Airport Security System Access Available for Just $10 on the Darknet

Researchers from McAfee have conducted a study on the range of so-called “RDP shops” in the darknet. These platforms sell access to various compromised systems, with anywhere from 15 to 40,000 different offers available on different marketplaces. The largest of these marketplaces include Ultimate Anonymity Service (UAS Shop), Blackpass, Flyded, and xDedic.

Comparing the Size of RDP Shops

In the UAS Shop, researchers discovered that access to the security systems of a major international airport in the United States could be purchased for just $10 (no, the cybercriminals didn’t forget to add a couple of zeros).
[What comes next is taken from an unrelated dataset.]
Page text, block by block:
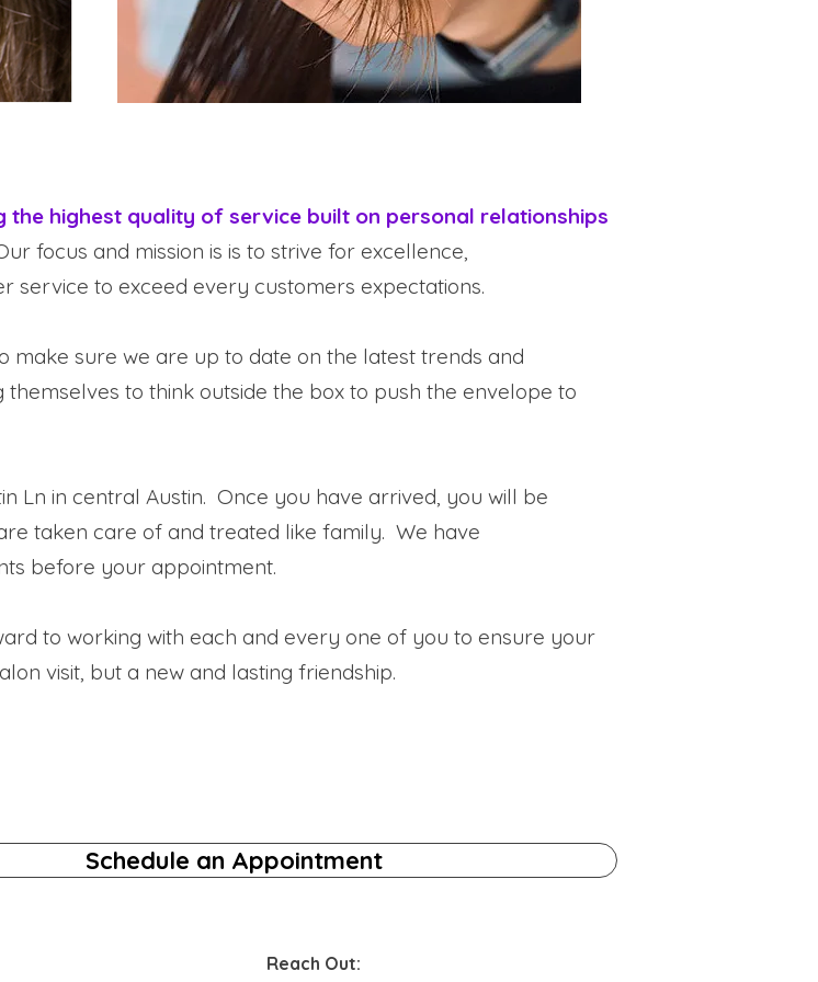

This particular “lot” naturally caught the attention of the specialists. Instead of buying the credentials from the criminals, the experts used Shodan to find the compromised Windows Server machine mentioned in the listing. The researchers note that attackers typically act in a similar way: they scan networks for systems open to RDP connections and then use brute-force tools like Hydra, NLBrute, or RDP Forcer to guess login credentials. Once they successfully obtain a username and password, they put them up for sale.

Upon reaching the Windows RDP login page, the specialists found two more accounts associated with two companies specializing in airport security. One company focuses on building automation and security, while the other specializes in video surveillance and related analytics.

The researchers state that they did not fully investigate the depth of access these accounts provided, but they note that compromising such systems could serve as an excellent foundation for attackers to continue their intrusion, using tools like Mimikatz to move further into the network.

Moreover, by examining other accounts, the experts discovered a domain likely linked to the airport’s automated transportation system—a passenger transport system that connects the terminals.